Rentetan api ilahi berhenti. Para Equis bergerak, mengangkat tangan dan menggeser kaki mereka membentuk salib, roda-roda gigi mereka berderit keras. Tindakan itu saja telah meningkatkan kekuatan sihir mereka secara drastis. Roda-roda gigi yang digunakan untuk Limnet menyusun ulang diri mereka secara vertikal membentuk bilah pedang, dan menunjuk ke arahku.
“Tidak mungkin membangunkan mereka,” kata mereka.
“Bwa ha ha. Gertakan itu tidak akan berhasil, Equis. Seharusnya kau melumasi roda-roda gigi di kepalamu—roda-roda itu sudah berkarat sampai kau tidak bisa berpikir jernih.”
Mereka mengarahkan jari-jari mereka ke arahku dan dengan suara yang mengerikan, menembakkan roda gigi besar. Aku menggambar lingkaran sihir sebagai balasannya.
“Sasha memang agak rewel di pagi hari, lho. Dia selalu benci bangun tidur,” jawabku. “Dan karena Misha sangat akrab dengan kakak perempuannya, mungkin dia hanya mengikuti saja.”
Roda gigi itu berputar di udara ke arahku. Ia merobek Jio Graze dan Jirasd-ku, lalu menancap kuat di tubuhku.
“Semua ini tidak berbeda dengan pagi hari sekolah biasa.”
Sumberku teriris, darah Raja Iblis mengucur deras dari tubuhku. Aku menghantamkan Aviasten Ziara ke ujung roda gigi yang tertanam di dalam diriku yang sudah mulai membusuk dan melepaskan Ravia Gieg Gaverizd ke dalam tubuhku.

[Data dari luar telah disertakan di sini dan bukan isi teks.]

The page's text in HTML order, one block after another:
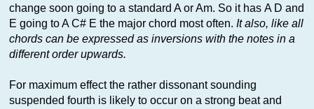
change soon going to a standard A or Am. So it has A D and
E going to A C# E the major chord most often. It also, like all
chords can be expressed as inversions with the notes in a
different order upwards.
For maximum effect the rather dissonant sounding
suspended fourth is likely to occur on a strong beat and
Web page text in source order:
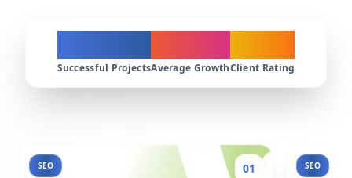
Successful ProjectsAverage GrowthClient Rating
SEO 01 SEO
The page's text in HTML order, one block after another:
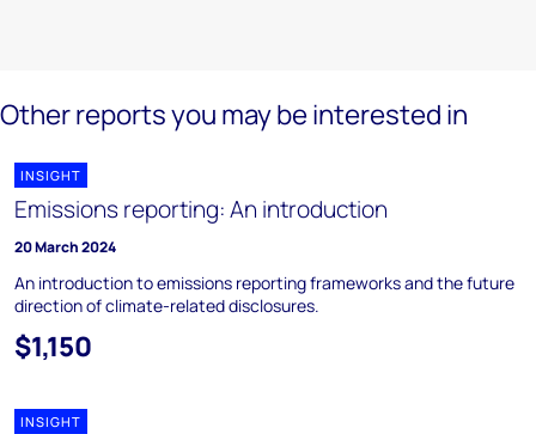
Other reports you may be interested in
INSIGHT
Emissions reporting: An introduction
20 March 2024
An introduction to emissions reporting frameworks and the future
direction of climate-related disclosures.
$1,150
INSIGHT
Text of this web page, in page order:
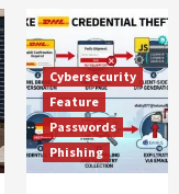
Cybersecurity
Feature
Passwords
Phishing
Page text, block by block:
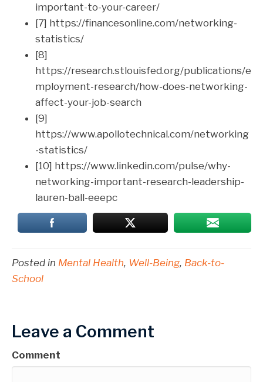
important-to-your-career/
[7] https://financesonline.com/networking-
statistics/
[8]
https://research.stlouisfed.org/publications/e
mployment-research/how-does-networking-
affect-your-job-search
[9]
https://www.apollotechnical.com/networking
-statistics/
[10] https://www.linkedin.com/pulse/why-
networking-important-research-leadership-
lauren-ball-eeepc
Posted in Mental Health, Well-Being, Back-to-
School
Leave a Comment
Comment
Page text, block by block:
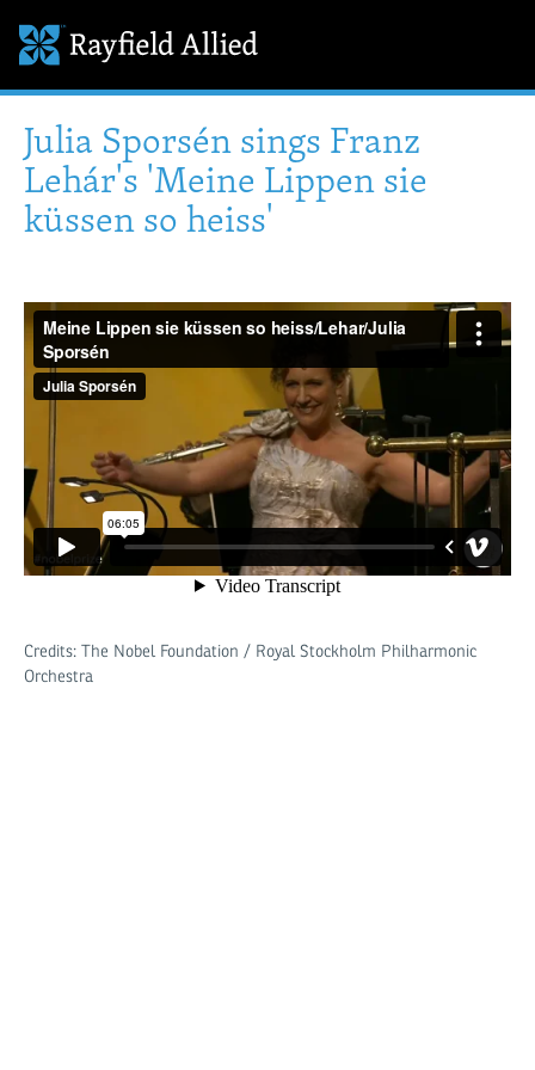
Julia Sporsén sings Franz
Lehár's 'Meine Lippen sie
küssen so heiss'
Credits: The Nobel Foundation / Royal Stockholm Philharmonic
Orchestra

Petir ungu yang sangat besar mengubah roda gigi menjadi abu.
“Lagipula, sepertinya mereka tidak merasa putus asa seperti yang kamu katakan.”

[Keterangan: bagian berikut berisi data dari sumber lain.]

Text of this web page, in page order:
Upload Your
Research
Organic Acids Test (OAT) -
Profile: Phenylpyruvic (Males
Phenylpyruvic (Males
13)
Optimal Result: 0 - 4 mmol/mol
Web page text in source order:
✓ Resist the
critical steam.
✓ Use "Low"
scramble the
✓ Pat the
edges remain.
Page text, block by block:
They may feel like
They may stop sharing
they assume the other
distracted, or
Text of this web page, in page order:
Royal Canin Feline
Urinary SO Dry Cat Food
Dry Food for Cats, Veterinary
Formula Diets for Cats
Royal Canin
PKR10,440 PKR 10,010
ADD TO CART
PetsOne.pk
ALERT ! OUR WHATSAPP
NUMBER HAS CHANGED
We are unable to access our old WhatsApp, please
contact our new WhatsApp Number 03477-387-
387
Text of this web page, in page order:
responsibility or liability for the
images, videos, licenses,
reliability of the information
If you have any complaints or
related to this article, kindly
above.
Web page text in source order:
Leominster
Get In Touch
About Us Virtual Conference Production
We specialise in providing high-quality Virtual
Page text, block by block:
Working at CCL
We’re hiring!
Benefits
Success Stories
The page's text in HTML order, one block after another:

“Kau tidak mengerti. Roda gigi sudah mulai berputar. Di dalam harapan ada keputusasaan.”
Roda gigi kedua, ketiga, dan keempat ditembakkan ke tanah. Ketiga roda gigi itu berderak mengerikan saat mereka mengukir dasar jurang. Embun api, yang terkubur di dalam tanah, bangkit untuk membungkus roda gigi dan meningkatkan kekuatan sihir mereka. Semakin banyak embun api yang dicuri, semakin banyak nyawa yang akan dirampas reinkarnasinya. Aku tidak bisa membiarkan mereka melangkah lebih jauh.
“Coba saja lindungi mereka semua, kontaminan dunia. Kau putra Ceris Voldigoad. Apa yang bisa dia selamatkan? Apa yang bisa dilindungi oleh seorang pria yang memilih untuk menyaksikan istrinya mati?”

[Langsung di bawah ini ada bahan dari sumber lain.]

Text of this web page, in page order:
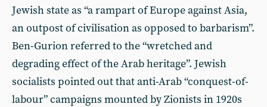
Jewish state as “a rampart of Europe against Asia,
an outpost of civilisation as opposed to barbarism”.
Ben-Gurion referred to the “wretched and
degrading effect of the Arab heritage”. Jewish
socialists pointed out that anti-Arab “conquest-of-
labour” campaigns mounted by Zionists in 1920s
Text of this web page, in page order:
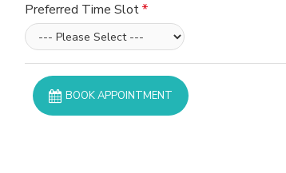
Preferred Time Slot
BOOK APPOINTMENT
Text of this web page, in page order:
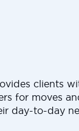
clients
for moves
day-to-day
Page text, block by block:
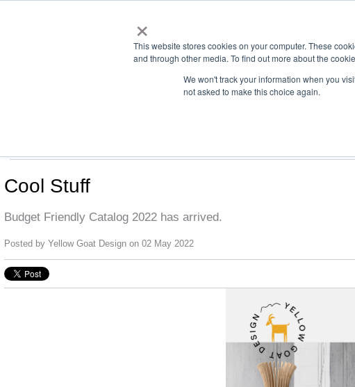
×
This website stores cookies on your computer. These
and through other media. To find out more about the
We won't track your information when you
not asked to make this choice again.
Cool Stuff
Budget Friendly Catalog 2022 has arrived.
Posted by Yellow Goat Design on 02 May 2022
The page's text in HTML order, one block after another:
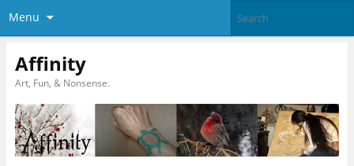
Menu
Affinity
Art, Fun, & Nonsense.
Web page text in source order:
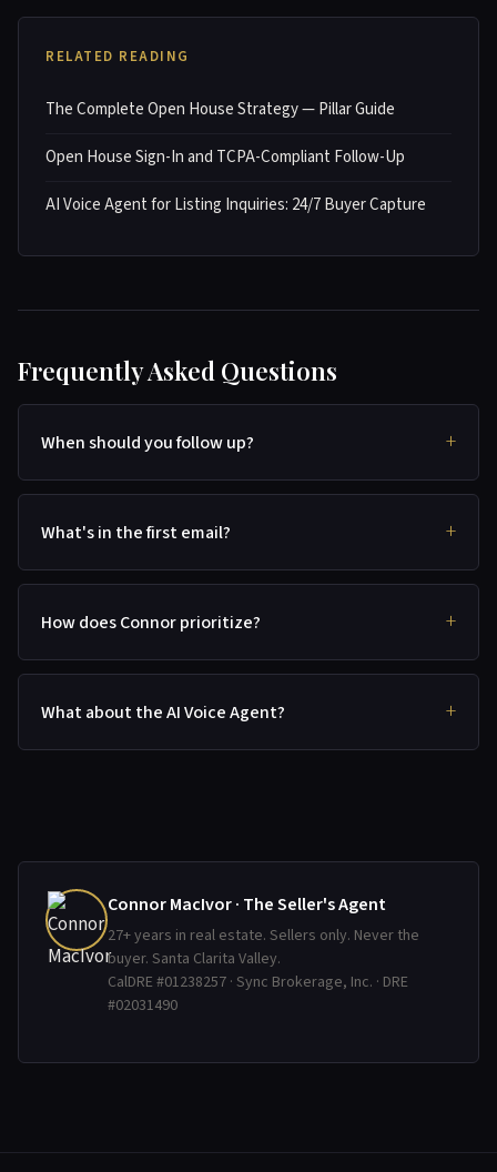
RELATED READING
The Complete Open House Strategy — Pillar Guide
Open House Sign-In and TCPA-Compliant Follow-Up
AI Voice Agent for Listing Inquiries: 24/7 Buyer Capture
Frequently Asked Questions
When should you follow up?
What's in the first email?
How does Connor prioritize?
What about the AI Voice Agent?
Connor MacIvor · The Seller's Agent
27+ years in real estate. Sellers only. Never the
buyer. Santa Clarita Valley.
CalDRE #01238257 · Sync Brokerage, Inc. · DRE
#02031490
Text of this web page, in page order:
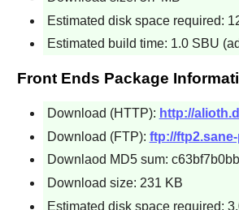
Estimated disk space required:
Estimated build time: 1.0 SBU
Front Ends Package
Download (HTTP): http://
Download (FTP): ftp://
Downlaod MD5 sum:
Download size: 231 KB
Estimated disk space required:
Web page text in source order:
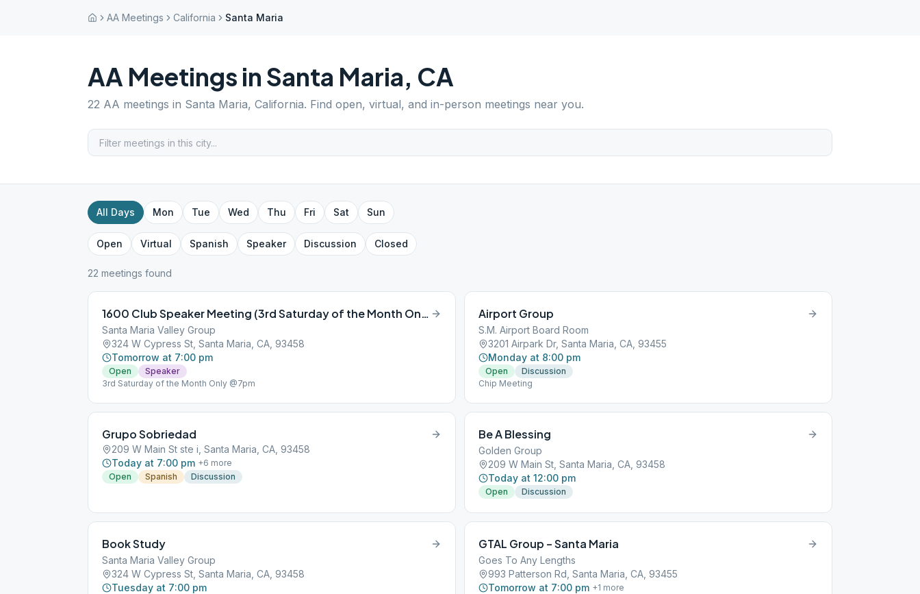
AA Meetings California Santa Maria
AA Meetings in Santa Maria, CA
22 AA meetings in Santa Maria, California. Find open, virtual, and in-person meetings near you.
All Days Mon Tue Wed Thu Fri Sat Sun
Open Virtual Spanish Speaker Discussion Closed
22 meetings found
1600 Club Speaker Meeting (3rd Saturday of the Month Only )
Santa Maria Valley Group
324 W Cypress St, Santa Maria, CA, 93458
Tomorrow at 7:00 pm
Open
Speaker
3rd Saturday of the Month Only @7pm
Airport Group
S.M. Airport Board Room
3201 Airpark Dr, Santa Maria, CA, 93455
Monday at 8:00 pm
Open
Discussion
Chip Meeting
Grupo Sobriedad
209 W Main St ste i, Santa Maria, CA, 93458
Today at 7:00 pm +6 more
Open
Spanish Discussion
Be A Blessing
Golden Group
209 W Main St, Santa Maria, CA, 93458
Today at 12:00 pm
Open Discussion
Book Study
Santa Maria Valley Group
324 W Cypress St, Santa Maria, CA, 93458
Tuesday at 7:00 pm
GTAL Group – Santa Maria
Goes To Any Lengths
993 Patterson Rd, Santa Maria, CA, 93455
Tomorrow at 7:00 pm +1 more
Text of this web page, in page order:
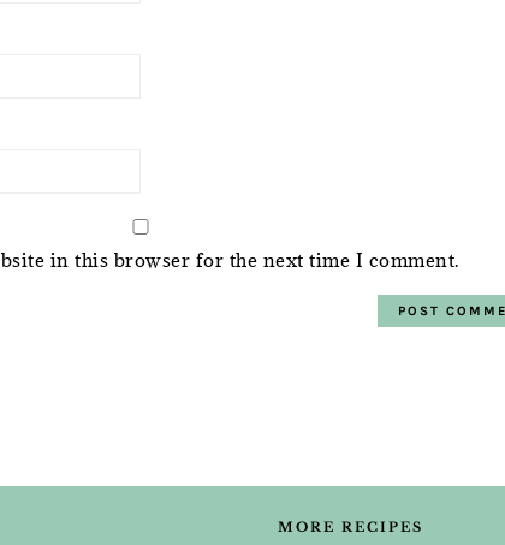
in this browser for the next time I comment.
MORE RECIPES
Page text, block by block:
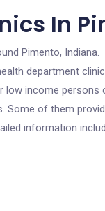
In
Pimento, Indiana.
department
income persons
of them
information
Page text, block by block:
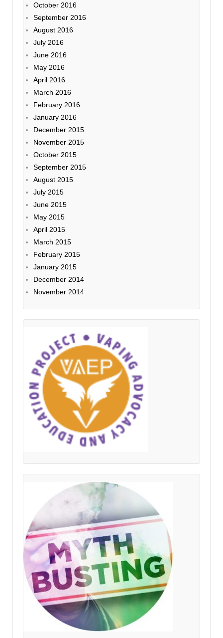
October 2016
September 2016
August 2016
July 2016
June 2016
May 2016
April 2016
March 2016
February 2016
January 2016
December 2015
November 2015
October 2015
September 2015
August 2015
July 2015
June 2015
May 2015
April 2015
March 2015
February 2015
January 2015
December 2014
November 2014
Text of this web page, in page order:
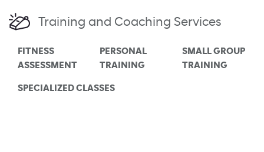
Training and Coaching Services
FITNESS
ASSESSMENT
PERSONAL
TRAINING
SMALL GROUP
TRAINING
SPECIALIZED CLASSES
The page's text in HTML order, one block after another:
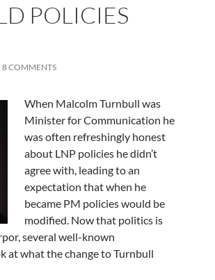
POLICIES
8 COMMENTS
When Malcolm Turnbull was
Minister for Communication he
was often refreshingly honest
about LNP policies he didn’t
agree with, leading to an
expectation that when he
became PM policies would be
modified. Now that politics is
several well-known
at what the change to Turnbull
old policies immovable?

Aku menyerbu ke arah roda-roda gigi yang merusak tanah dan membiarkan mereka melukai sumberku, menggunakan darah yang rusak untuk mengeluarkan Aviasten Ziara dan Ravia Gieg Gaverizd untuk menghancurkan mereka.
“Dia melindungiku, dan dia melindungi perdamaian,” kataku. “Dengan tekadnya yang mulia, dia melindungi semua yang ingin dia lindungi. Dia sedang melakukannya sekarang.”
“Itu salah. Dia tidak mampu melindungi apa pun.” Cahaya bersinar dari belakang Equis, memperlihatkan dua roda gigi raksasa lagi. “Dan inilah hasilnya.”
Lingkaran sihir Limnet digambar pada roda gigi, menunjukkan pemandangan di Angin Matahari di Midhaze.
“Tidak ada yang tersisa untuk melindungi mereka. Apa yang akan kau lakukan, non—”
Equis menelan napas mereka. Aku telah melompat ke arah mereka dengan petir ungu melilit tinjuku. Anak panah yang menyambar dari tangan kiri dan kananku membentuk total dua puluh lingkaran sihir, saling tumpang tindih membentuk dua lingkaran sihir besar.
“ Ravia Gieg Gaverizd .”
Sihir penghancur berlapis ganda menghantam penghalang petir ungu milik Equis. Petir ungu berbenturan dengan petir ungu, menciptakan kehancuran total di dalamnya. Kilatan-kilatan yang mengamuk itu membanjiri seluruh area di sekitar kami dengan warna ungu.
“Kau salah, Equis. Di balik keputusasaan ada harapan .”
Guntur bergemuruh. Cahaya ungu akhirnya meredup, tetapi Equis muncul tanpa cedera, tak satu pun luka terlihat di tubuh roda gigi suci mereka.
“Lihatlah sendiri—inilah saatnya keputusasaan berubah.”
Roda gigi berputar dengan derit. Bengkel taksiran dan pandai besi di Limnet dilalap api yang berkobar.